Assessment of the Dynamic Structural Behaviour of Steel Wind Towers when Subjected to Wind Loadings

Resumo

This research work investigates the structural response of a steel tower supported by an octagonal reinforced concrete foundation designed to accommodate a 2 MW wind turbine. The wind tower finite element model was developed based on the use of the Finite Element Method (FEM), utilising the ANSYS computational program, and considering the wind loadings on the rotor and tower, and the soil-structure interaction effect, aiming to obtain a realistic representation of the structure dynamic behaviour. In this investigation, given the stochastic nature of wind load modelling, a statistical analysis of the structures dynamic response was conducted in order to determine maximum values for displacement and stresses.
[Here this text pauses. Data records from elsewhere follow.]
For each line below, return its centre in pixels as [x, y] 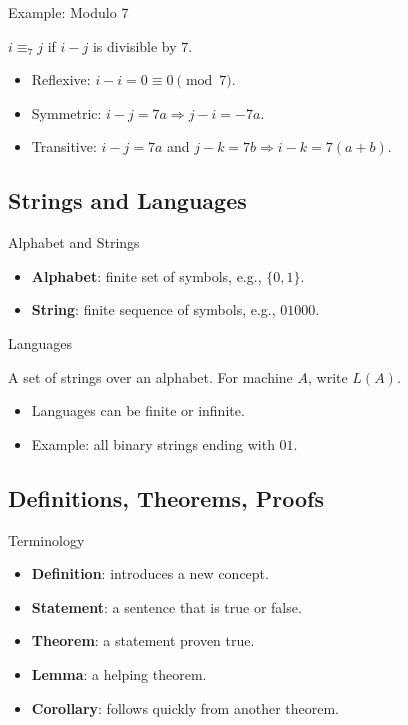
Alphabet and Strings [74, 242]
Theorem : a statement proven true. [143, 640]
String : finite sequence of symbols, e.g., [153, 309]
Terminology [46, 539]
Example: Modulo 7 [68, 12]
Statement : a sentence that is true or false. [166, 606]
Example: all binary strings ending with [153, 443]
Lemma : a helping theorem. [119, 673]
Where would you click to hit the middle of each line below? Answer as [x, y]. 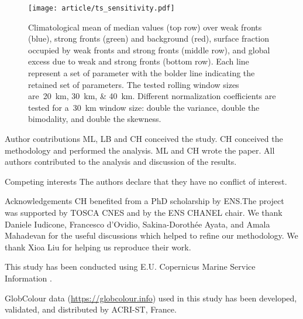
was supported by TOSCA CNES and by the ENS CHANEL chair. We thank [144, 212]
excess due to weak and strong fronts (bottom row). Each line [139, 61]
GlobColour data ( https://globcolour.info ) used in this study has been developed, [151, 298]
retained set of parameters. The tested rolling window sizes [134, 84]
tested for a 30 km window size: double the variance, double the [144, 107]
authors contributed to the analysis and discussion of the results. [121, 162]
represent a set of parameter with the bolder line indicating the [142, 73]
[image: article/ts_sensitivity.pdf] [101, 8]
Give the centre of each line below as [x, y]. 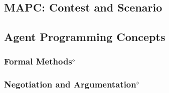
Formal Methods [38, 61]
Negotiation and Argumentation [70, 84]
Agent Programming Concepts [85, 37]
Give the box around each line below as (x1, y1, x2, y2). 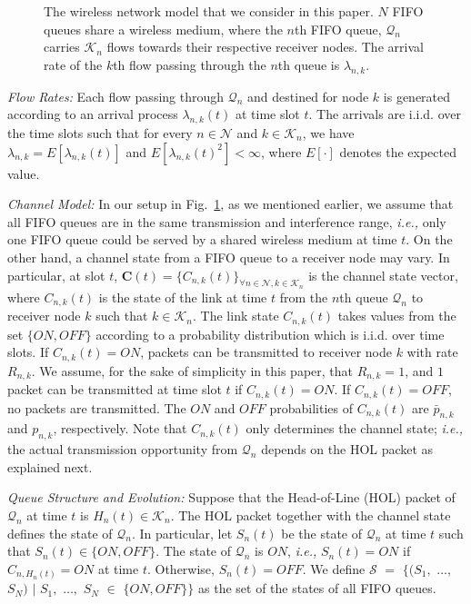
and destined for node (247, 86, 369, 105)
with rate (406, 342, 458, 361)
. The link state (193, 306, 279, 325)
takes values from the (337, 306, 456, 325)
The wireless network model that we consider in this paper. (44, 2, 374, 20)
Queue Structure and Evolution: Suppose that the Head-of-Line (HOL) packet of (7, 488, 456, 507)
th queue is (277, 54, 340, 74)
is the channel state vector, (308, 265, 458, 284)
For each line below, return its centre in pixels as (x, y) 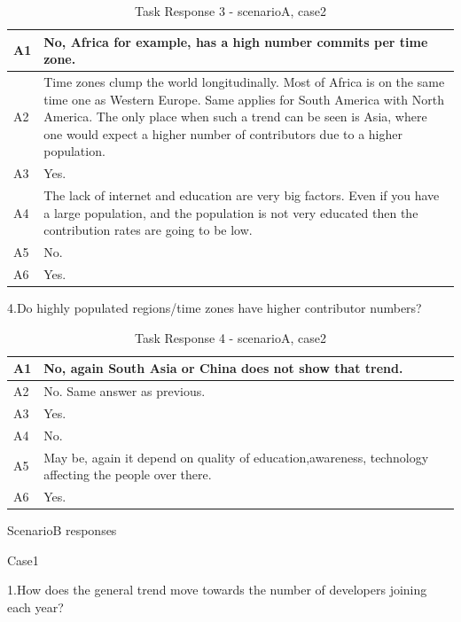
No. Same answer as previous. (125, 391)
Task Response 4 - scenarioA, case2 (230, 337)
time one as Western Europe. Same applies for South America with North (244, 99)
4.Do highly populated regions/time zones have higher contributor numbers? (215, 308)
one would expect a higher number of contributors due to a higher (223, 133)
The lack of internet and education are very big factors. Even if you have (242, 195)
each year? (35, 606)
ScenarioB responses (62, 530)
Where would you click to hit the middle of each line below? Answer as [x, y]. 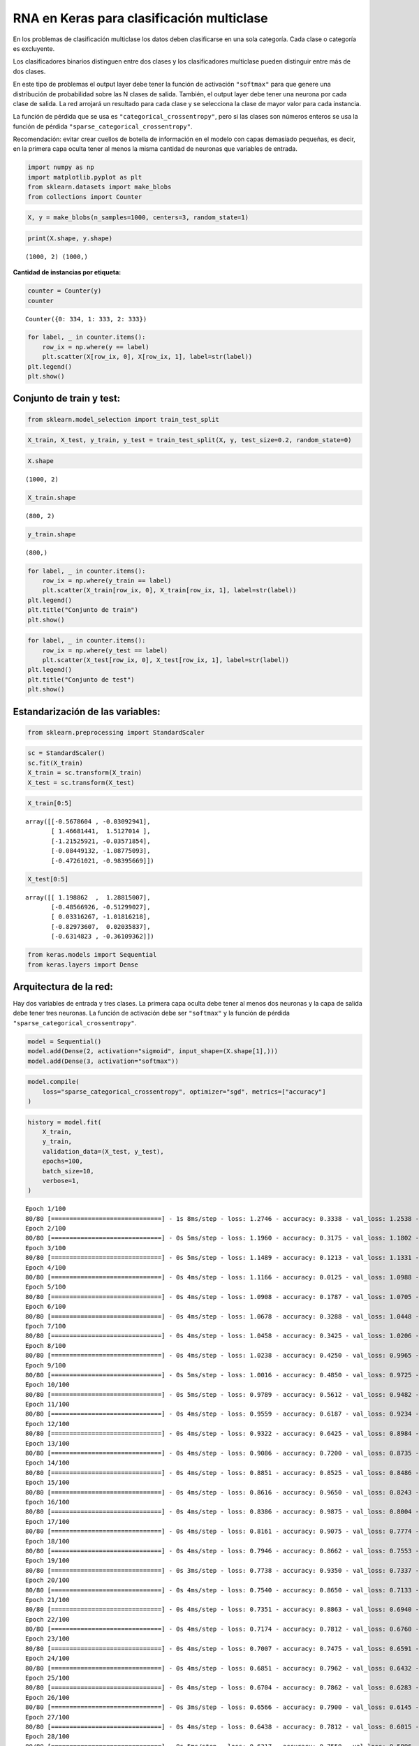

Initially, the static and dynamic analyses have demonstrated that, incorporating geometric nonlinearities leads to a minor increase in the structural response concerning to the translational horizontal displacements and von Mises stresses. Additionally, a parametric study was performed, considering wind loads obtained through several basic wind velocities, with the objective of assessing the dynamic structural behaviour of the steel tower based on the of horizontal displacements, von Mises stresses, and also the fatigue service life. The results revealed that within the operational limit of the turbine, the investigated wind tower complies with the limit states specified in current wind tower design standards. However, for higher basic wind velocities, the steel wind tower structural design no longer meets these requirements.